How to say yo mama in Austrian

I got my hair cut yesterday. I could write an entire post about getting my hair cut, couldn’t I, but that’s not what this is about. I could also write an entire entry about how I am deaf at the hair place — the whirring implements, the stereo going, the people talking, the nasty acoustics in the room, which is in an old building with arched ceilings and meter-thick walls — and how my inability to hear conversation in that room, combined with the unfamiliar accents of both the stylist (from the Austrian province of Burgenland) and the apprentice (from Macedonia originally, speaks great German, but with a slightly unfamiliar accent) leads to my seeming stupid due to numerous nonsequiturs etc. But that is not what I meant to write about, nor about how although my wife said nice things about the haircut when I got home, and I liked it, Gamma made gagging sounds and said “you look like Ken! Only with grey hair. The Barbie Ken.” She has a gift for cutting to the quick of the heart of any situation. Beta said, when she saw me later, “you get your hair cut?”

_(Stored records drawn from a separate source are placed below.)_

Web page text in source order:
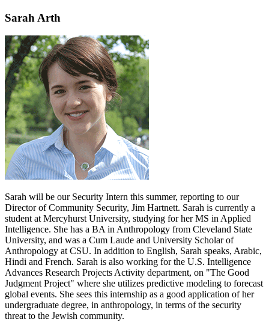
Sarah Arth
Sarah will be our Security Intern this summer, reporting to our
Director of Community Security, Jim Hartnett. Sarah is currently a
student at Mercyhurst University, studying for her MS in Applied
Intelligence. She has a BA in Anthropology from Cleveland State
University, and was a Cum Laude and University Scholar of
Anthropology at CSU. In addition to English, Sarah speaks, Arabic,
Hindi and French. Sarah is also working for the U.S. Intelligence
Advances Research Projects Activity department, on "The Good
Judgment Project" where she utilizes predictive modeling to forecast
global events. She sees this internship as a good application of her
undergraduate degree, in anthropology, in terms of the security
threat to the Jewish community.
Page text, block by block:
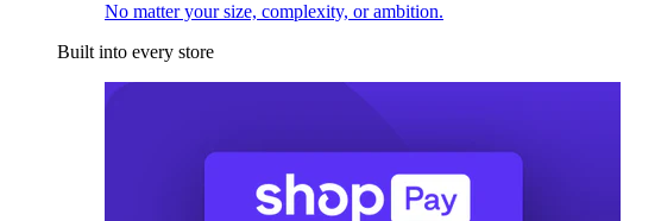
No matter your size, complexity, or ambition.
Built into every store
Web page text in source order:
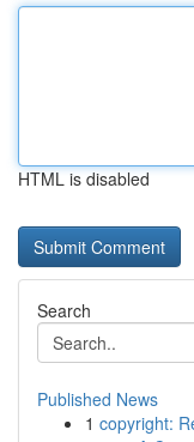
HTML is disabled
Search
Published News
1 copyright:
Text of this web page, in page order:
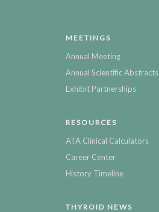
MEETINGS
Annual Meeting
Annual Scientific Abstracts
Exhibit Partnerships
RESOURCES
ATA Clinical Calculators
Career Center
History Timeline
THYROID NEWS
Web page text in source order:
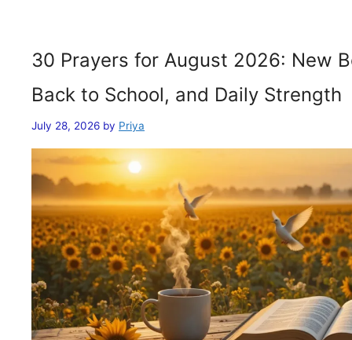
30 Prayers for August 2026: New
Back to School, and Daily Strength
July 28, 2026 by Priya
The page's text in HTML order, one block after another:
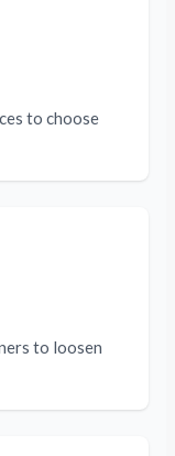
to choose
to loosen
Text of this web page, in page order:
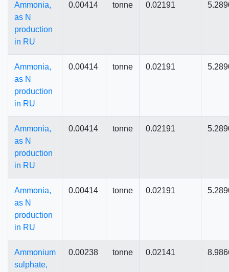
Ammonia,
as N
production
in RU
0.00414 tonne 0.02191
Ammonia,
as N
production
in RU
0.00414 tonne 0.02191
Ammonia,
as N
production
in RU
0.00414 tonne 0.02191
Ammonia,
as N
production
in RU
0.00414 tonne 0.02191
Ammonium
sulphate,
0.00238 tonne 0.02141
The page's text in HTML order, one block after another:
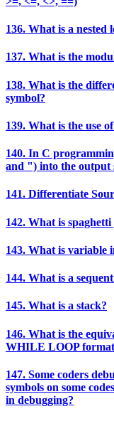
136. What is a nested
137. What is the
138. What is the
symbol?
139. What is the use
140. In C
and ") into the output
141. Differentiate
142. What is
143. What is variable
144. What is a
145. What is a stack?
146. What is the
WHILE LOOP
147. Some coders
symbols on some
in debugging?
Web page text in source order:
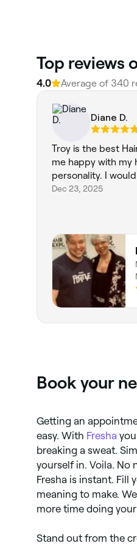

What I wanted to talk about was, after parking my car and on my way to the little machine to buy a little slip of paper that said how long I was allowed to park on the street, I saw K. riding towards me on his bicycle.

K. I love. He is this guy in what, his sixties, very trim grey hair, trim artistic-looking goatee, always nattily dressed. He is a musician (violin? or cello? Not sure.) and a music-lover, a music maven, full of anecdotes about various composers and musicians of his acquaintance and always a story about some concert he just saw. He has commissioned compositions before, paid composers to write stuff for him, that sort of thing.

“Hi, K.,” I said.
“Hello there,” he said, stopping his bike. We shook hands. He asked me how I was. I wasn’t sure (after a day in the office I am often not sure), so I just asked him how he was instead of giving him an answer.
“Oh, just got back from Salzburg,” he said. “Saw [some opera, maybe Don Giovanni] there, and a couple other things.”
This is where, in the past, he has always gone into detailed description and analysis of the performance. But this time, I said:
“Oh, that’s really nice. My wife just saw Mitridate there. We had a cellist friend in the orchestra.”
That was the first time anything I’d said had impressed K. He always wears this mask of congenial, cultured gentlemanliness, but that was briefly replaced by pure enthusiasm.
“I’ve heard that was really good!” he said. “That was a real event!”
He couldn’t think of anything more to say after that, because he is used to topping whatever you say, and he had nothing to beat that.
He rode off and I went and put the little slip of paper on my dashboard and went and got my hair cut.
First, though, I wandered around a little, because I still had 15 minutes to kill before my appointment. The bookstore/CD shop smelled too musty so I left there after 5 minutes. I walked around outside in the semi-sunshine like a cop killing time before the end of his shift, idly twirling my-wife-just-saw-Mitridate like a billy club, back and forth, waiting for someone else to ask me how I was.

5 responses to “How to say yo mama in Austrian

  1. Mightn’t K have been letting you off easy?

    We may conclude, I suppose, that K didn’t see Schreker’s “Die Gezeichneten.” That would have topped “Mitridate.”

  2. Naming famous friends: I do that quite often when other people bragg. Ofcourse then I’m bragging too. Which must annoy other people :)

  3. I’m not a famous friend, just someone in the pit who just happened to have got Mig’s wife a ticket to the dress of Mitridate, and only wish Mig could have been there too because giving people that possibility free when otherwise out of their league gives me huge pleasure. Tonight a girlfriend from UK sat in black crouching inbetween two cello cases to see it. Hubbie, however, was asked topay

  4. ps when I say out of your league, Mig, I mean I presume you haven’t yet the obligatory designer shot silk lime green dirdle????

  5. mig

    I used to, but I can’t fit into it anymore.